— Н-да, — отложил письмо Щерба. — Написано-то по-русски.
— Кто-то, наверное, перевел Шоббу. Но по неизвестным нам причинам Диомиди не воспользовался тогда этим предложением. Вот, — Кира извлекла из пакета плотный конверт, из него штук десять листков ватмана размером с открытку, разложила их перед Щербой. — Это и есть эскизы.
На ватмановских листах тончайшим чертежным пером были нарисованы различные изделия, отдельные фрагменты их: большая брошь, конфетница, диадема, широкий браслет, солонка, лопаточка для торта, сахарница. Под каждым эскизом указывался материал: «золото», «чеканное серебро», «золото-черный жемчуг», «золото с эмалью»…
— Красиво, — сказал Щерба.
— А это и есть самое главное, — и Кира вынула из пакета четыре металлических столбика, похожих на зубильца. — Личные клейма Диомиди!

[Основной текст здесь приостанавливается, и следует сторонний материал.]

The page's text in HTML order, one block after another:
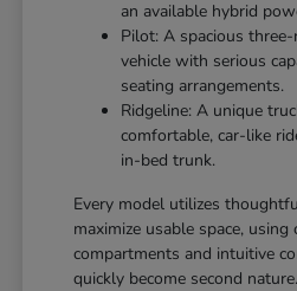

Щерба вертел их в руках, покачивая головой, затем сказал:
— Значит дело отца с помощью Гилевского хотел осуществить сын, господин Кевин Шобб?
— Да. Делались бы новые вещи по оригинальным эскизам Диомиди, на них ставились бы подлинные клейма Диомиди. Уж мастеров экстра-класса Кевин Шобб нашел бы! И никому никогда в голову не пришло бы, что это подделки. Шобб являл бы миру, скажем, одну-две вещицы раз в два-три года. И объявлял, что это — находка из частных коллекций. Или что-то в этом роде.
— Значит помешал этому Чаусов? — усмехнулся Щерба.
— Чаусова интересовало лишь эпистолярное наследие. Об эскизах и тем более клеймах он и не имел понятия.
— Почему Гилевский согласился на это плутовство?
— Думаю, не из меркантильных соображений. Может быть страсть, жажда увидеть изделия в натуре. Во всяком случае что-то близкое к этому. Одержимый человек…
Другой одержимый, Чаусов, сидел в это время в следственном изоляторе…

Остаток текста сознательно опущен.